PROBLEM STATEMENT :: For the records below, copy exactly the span that begins at the line containing "use-cases/diagrams/CreateActivityUCD- [62, 4, 218, 12]" and stops after the line containing "IBillboardSceneNode [4, 88, 67, 98]", minus any pictures.

Saved data entries:
--------

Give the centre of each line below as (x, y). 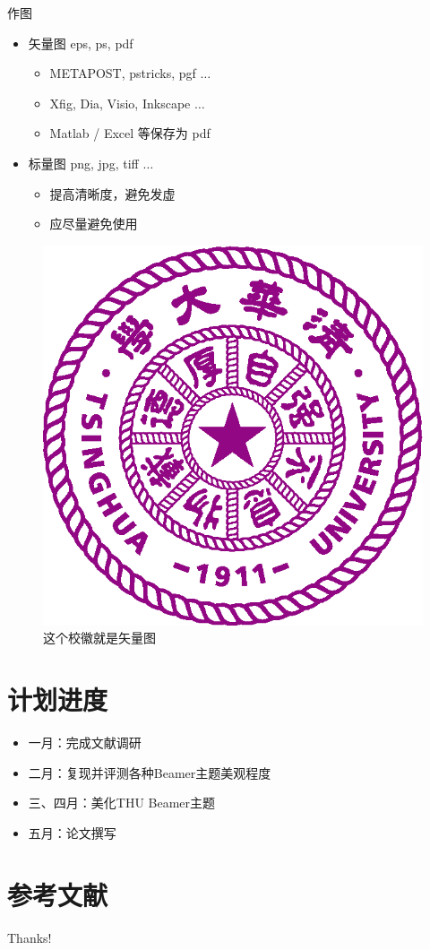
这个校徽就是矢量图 (99, 638)
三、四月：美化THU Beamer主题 (122, 803)
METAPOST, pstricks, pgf (123, 73)
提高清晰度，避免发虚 (112, 193)
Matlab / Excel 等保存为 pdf (130, 133)
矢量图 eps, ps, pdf (81, 43)
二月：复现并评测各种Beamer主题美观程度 (150, 772)
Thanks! (30, 937)
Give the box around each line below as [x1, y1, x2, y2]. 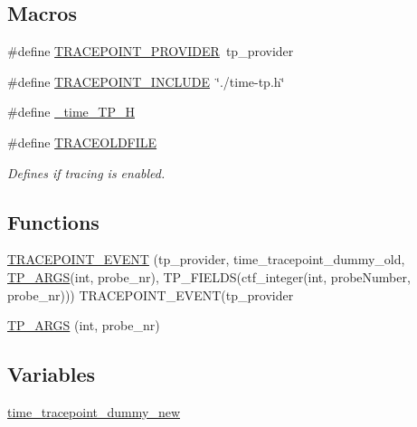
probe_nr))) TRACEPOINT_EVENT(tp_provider [7, 285, 294, 304]
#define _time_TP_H [7, 102, 135, 121]
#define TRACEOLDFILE [7, 132, 157, 151]
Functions [7, 207, 100, 235]
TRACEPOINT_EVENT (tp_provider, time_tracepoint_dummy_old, [7, 250, 405, 269]
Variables [7, 360, 96, 388]
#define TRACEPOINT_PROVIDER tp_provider [7, 42, 294, 61]
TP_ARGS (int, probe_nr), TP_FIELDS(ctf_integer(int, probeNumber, [7, 267, 411, 286]
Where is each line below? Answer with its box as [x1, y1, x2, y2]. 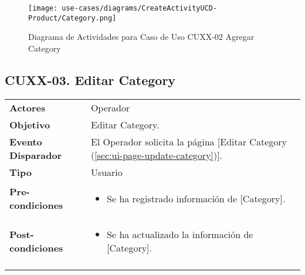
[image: [28, 4, 58, 12]
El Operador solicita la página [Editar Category [90, 134, 287, 148]
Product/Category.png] [28, 13, 117, 22]
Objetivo [9, 117, 50, 131]
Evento [9, 134, 42, 148]
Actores [9, 100, 46, 114]
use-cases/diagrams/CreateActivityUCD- [62, 4, 218, 12]
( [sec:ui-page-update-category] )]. [90, 148, 223, 162]
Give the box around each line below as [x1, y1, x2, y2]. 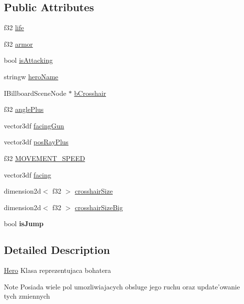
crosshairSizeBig [74, 202, 123, 212]
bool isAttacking [4, 55, 53, 65]
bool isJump [4, 218, 44, 229]
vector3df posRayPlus [4, 137, 69, 147]
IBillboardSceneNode [4, 88, 67, 98]
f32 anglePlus [4, 104, 44, 114]
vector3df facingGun [4, 120, 64, 130]
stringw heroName [4, 71, 58, 81]
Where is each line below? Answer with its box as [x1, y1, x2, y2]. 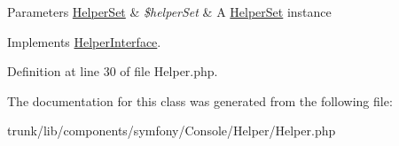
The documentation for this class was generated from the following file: [7, 91, 393, 110]
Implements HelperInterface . [7, 32, 161, 50]
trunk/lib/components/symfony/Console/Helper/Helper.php [7, 121, 336, 140]
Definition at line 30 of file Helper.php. [7, 62, 218, 81]
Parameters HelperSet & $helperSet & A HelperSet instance [7, 3, 332, 20]
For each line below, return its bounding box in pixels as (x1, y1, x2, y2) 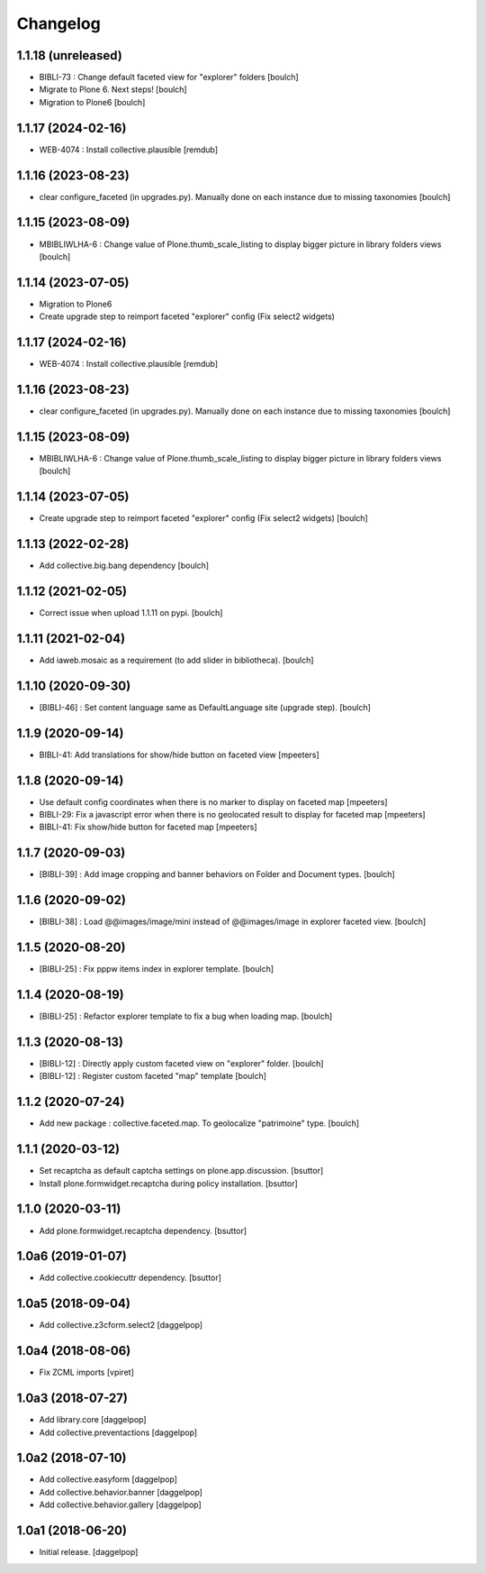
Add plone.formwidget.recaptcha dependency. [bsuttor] (39, 1225, 247, 1236)
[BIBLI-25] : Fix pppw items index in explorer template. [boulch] (39, 964, 274, 974)
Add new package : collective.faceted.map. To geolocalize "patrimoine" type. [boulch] (39, 1118, 360, 1129)
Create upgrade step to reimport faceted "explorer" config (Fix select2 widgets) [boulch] (39, 513, 368, 524)
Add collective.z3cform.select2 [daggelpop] (39, 1320, 202, 1331)
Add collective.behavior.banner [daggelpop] (39, 1486, 202, 1497)
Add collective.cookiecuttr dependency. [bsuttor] (39, 1272, 222, 1284)
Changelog (16, 14, 101, 33)
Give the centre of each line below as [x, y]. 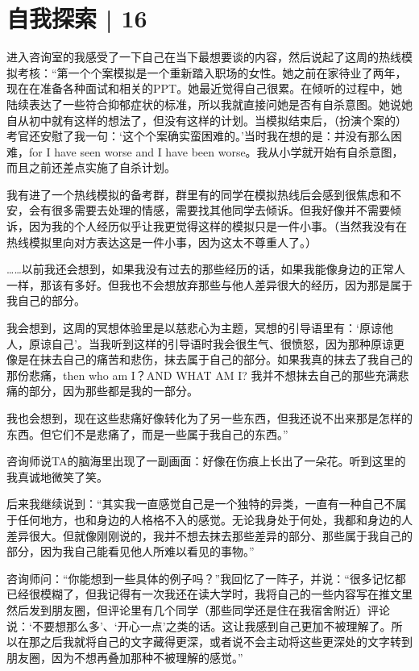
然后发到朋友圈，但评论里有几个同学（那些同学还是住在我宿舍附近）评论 [198, 609]
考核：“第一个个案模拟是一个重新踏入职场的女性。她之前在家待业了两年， [212, 72]
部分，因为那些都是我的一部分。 [113, 391]
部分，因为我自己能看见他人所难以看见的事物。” [131, 551]
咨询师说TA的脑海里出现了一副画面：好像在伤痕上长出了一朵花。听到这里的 [206, 461]
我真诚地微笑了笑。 [57, 476]
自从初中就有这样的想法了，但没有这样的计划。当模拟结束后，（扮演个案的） [207, 120]
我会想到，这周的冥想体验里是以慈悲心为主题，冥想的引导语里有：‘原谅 [194, 328]
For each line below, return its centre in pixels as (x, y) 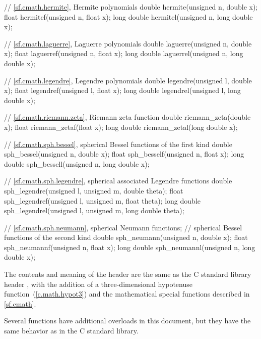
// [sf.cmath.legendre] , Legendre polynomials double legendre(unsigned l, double (128, 80)
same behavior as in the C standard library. (71, 331)
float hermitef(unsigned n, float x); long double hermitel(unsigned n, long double (128, 16)
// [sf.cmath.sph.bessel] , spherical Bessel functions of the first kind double (118, 144)
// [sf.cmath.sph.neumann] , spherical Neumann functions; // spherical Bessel (123, 227)
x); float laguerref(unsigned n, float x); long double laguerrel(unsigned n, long (124, 53)
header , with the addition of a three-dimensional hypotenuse (98, 284)
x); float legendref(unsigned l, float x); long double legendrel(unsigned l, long (122, 90)
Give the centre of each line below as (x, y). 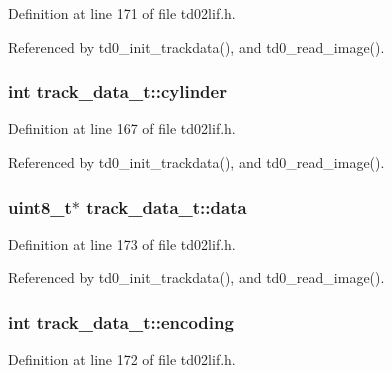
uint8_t (40, 206)
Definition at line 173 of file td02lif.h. (122, 243)
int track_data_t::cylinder (117, 91)
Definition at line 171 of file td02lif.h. (122, 13)
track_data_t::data (166, 206)
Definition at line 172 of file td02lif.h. (122, 359)
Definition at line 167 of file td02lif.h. (122, 128)
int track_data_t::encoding (121, 321)
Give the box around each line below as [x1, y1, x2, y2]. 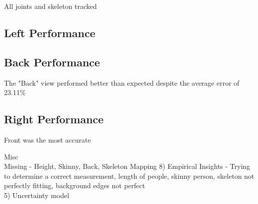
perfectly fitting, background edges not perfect [4, 180, 145, 191]
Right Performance [4, 111, 104, 127]
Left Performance [4, 25, 95, 40]
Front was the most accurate [4, 134, 91, 145]
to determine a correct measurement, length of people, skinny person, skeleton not [4, 170, 255, 181]
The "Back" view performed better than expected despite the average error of [4, 77, 240, 88]
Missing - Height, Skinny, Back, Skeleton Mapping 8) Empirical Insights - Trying [4, 161, 251, 171]
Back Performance [4, 54, 100, 69]
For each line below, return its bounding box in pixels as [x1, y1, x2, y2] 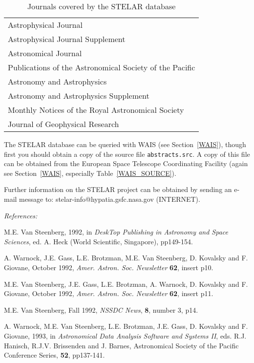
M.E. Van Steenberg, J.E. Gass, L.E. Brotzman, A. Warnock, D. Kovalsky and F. [4, 278, 248, 289]
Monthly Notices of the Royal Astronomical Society [8, 104, 184, 115]
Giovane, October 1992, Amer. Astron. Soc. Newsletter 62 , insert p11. [4, 288, 213, 299]
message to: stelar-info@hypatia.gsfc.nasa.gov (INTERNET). [19, 194, 200, 204]
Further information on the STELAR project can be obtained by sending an [4, 184, 232, 194]
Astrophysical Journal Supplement [8, 33, 126, 44]
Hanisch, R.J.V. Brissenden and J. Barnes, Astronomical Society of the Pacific [4, 340, 239, 350]
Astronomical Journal [8, 47, 82, 59]
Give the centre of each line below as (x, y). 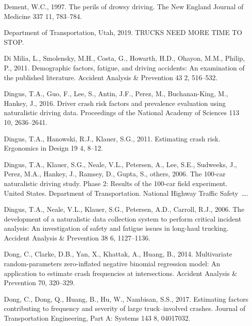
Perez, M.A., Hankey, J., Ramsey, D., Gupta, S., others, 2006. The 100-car (115, 174)
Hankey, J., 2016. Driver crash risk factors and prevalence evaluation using (115, 103)
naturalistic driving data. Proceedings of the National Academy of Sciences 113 (122, 112)
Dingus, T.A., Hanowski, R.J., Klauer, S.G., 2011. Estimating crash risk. (112, 138)
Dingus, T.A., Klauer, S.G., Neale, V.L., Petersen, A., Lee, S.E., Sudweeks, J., (120, 164)
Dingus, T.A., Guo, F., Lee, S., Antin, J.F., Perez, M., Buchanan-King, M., (116, 94)
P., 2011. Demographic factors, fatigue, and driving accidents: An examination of (124, 67)
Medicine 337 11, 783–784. (43, 16)
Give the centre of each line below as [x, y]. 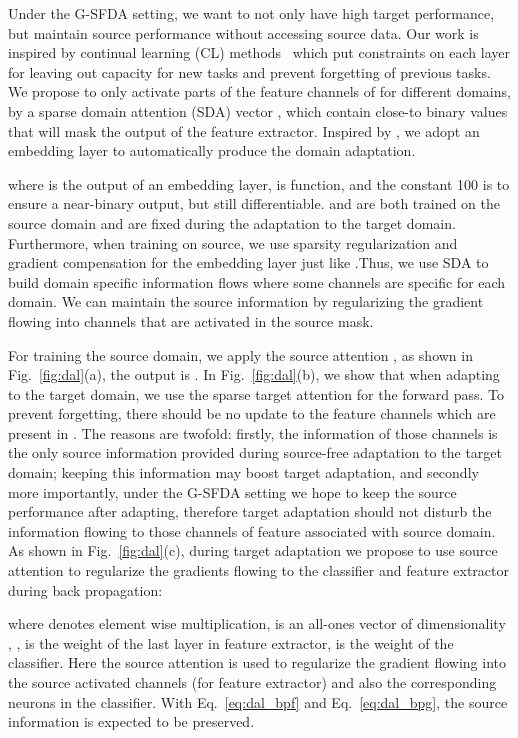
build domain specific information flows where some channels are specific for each [257, 281]
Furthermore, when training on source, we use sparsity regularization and [233, 242]
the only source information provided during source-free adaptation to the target [255, 452]
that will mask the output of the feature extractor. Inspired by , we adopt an [244, 130]
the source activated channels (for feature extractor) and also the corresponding [252, 682]
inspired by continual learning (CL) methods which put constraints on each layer [259, 52]
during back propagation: [85, 589]
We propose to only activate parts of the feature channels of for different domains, [259, 91]
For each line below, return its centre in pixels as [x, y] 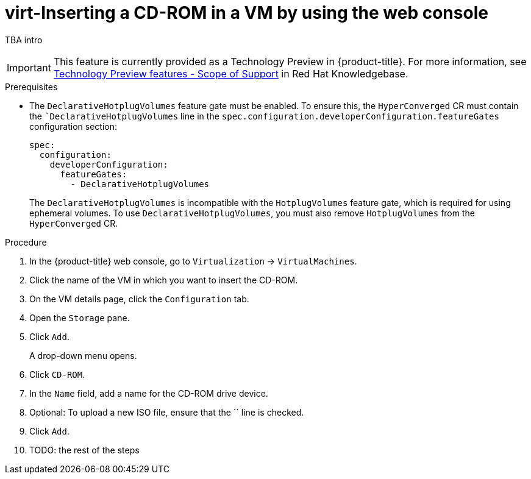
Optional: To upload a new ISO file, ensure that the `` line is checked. [167, 412]
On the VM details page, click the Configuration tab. [139, 299]
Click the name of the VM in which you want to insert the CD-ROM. [164, 280]
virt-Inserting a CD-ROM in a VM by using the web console [247, 13]
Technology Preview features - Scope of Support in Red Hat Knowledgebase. [231, 73]
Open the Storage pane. [80, 318]
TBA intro [24, 40]
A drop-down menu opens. [83, 355]
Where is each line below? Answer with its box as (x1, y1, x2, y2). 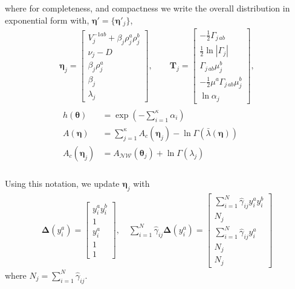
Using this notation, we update (5, 177, 120, 190)
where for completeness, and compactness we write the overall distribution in (5, 2, 290, 14)
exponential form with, (5, 13, 89, 26)
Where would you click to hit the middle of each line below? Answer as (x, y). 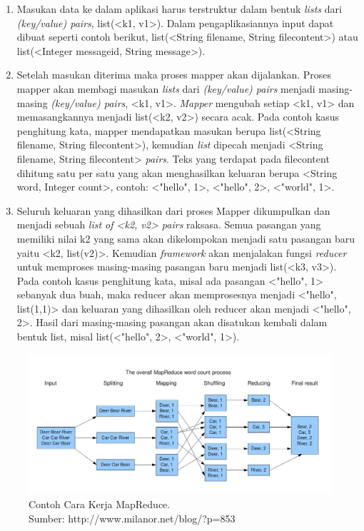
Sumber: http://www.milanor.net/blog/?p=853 (132, 518)
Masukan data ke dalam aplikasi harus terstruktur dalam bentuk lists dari (179, 9)
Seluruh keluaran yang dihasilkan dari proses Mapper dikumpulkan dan (173, 210)
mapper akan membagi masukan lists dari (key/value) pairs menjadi (166, 88)
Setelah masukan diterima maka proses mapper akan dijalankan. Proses (174, 75)
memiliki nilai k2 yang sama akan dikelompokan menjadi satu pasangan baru (186, 238)
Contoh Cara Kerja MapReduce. (100, 504)
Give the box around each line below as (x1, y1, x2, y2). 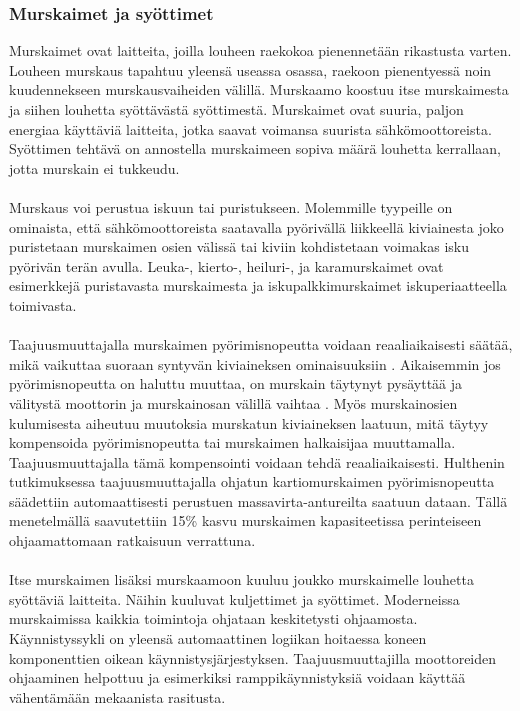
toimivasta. (9, 294, 77, 315)
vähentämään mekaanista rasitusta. (9, 686, 226, 707)
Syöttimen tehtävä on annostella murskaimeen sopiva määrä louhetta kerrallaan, (9, 138, 501, 159)
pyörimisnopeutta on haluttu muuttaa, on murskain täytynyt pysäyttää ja (9, 373, 463, 394)
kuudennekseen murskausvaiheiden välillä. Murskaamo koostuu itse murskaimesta (9, 79, 509, 100)
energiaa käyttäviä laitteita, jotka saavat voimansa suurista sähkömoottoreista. (9, 118, 492, 139)
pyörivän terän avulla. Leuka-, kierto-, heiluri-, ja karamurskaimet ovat (9, 255, 444, 276)
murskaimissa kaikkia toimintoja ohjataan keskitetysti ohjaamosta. (9, 608, 418, 629)
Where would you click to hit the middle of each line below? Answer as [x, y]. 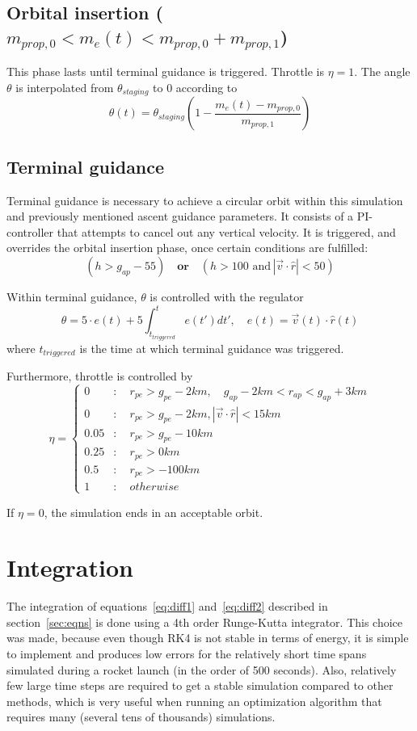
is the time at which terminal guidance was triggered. [212, 348]
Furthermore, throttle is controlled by [100, 375]
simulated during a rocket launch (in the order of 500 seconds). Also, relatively [202, 669]
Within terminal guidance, [72, 296]
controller [30, 231]
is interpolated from [65, 87]
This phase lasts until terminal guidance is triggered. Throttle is [166, 71]
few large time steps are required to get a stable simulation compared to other [200, 685]
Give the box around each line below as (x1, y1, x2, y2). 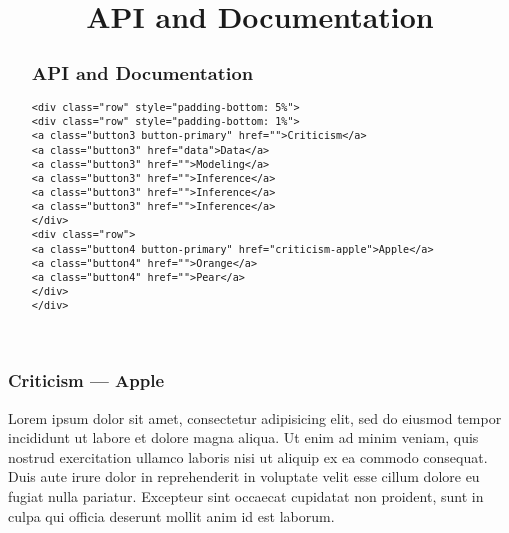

--------

EXERCISE OUTPUT ::
use-cases/diagrams/CreateActivityUCD- [62, 4, 218, 12]
( [sec:ui-page-update-category] )]. [90, 148, 223, 162]
Give the box around each line below as [x1, y1, x2, y2]. 
crosshairSizeBig [74, 202, 123, 212]
bool isAttacking [4, 55, 53, 65]
bool isJump [4, 218, 44, 229]
vector3df posRayPlus [4, 137, 69, 147]
IBillboardSceneNode [4, 88, 67, 98]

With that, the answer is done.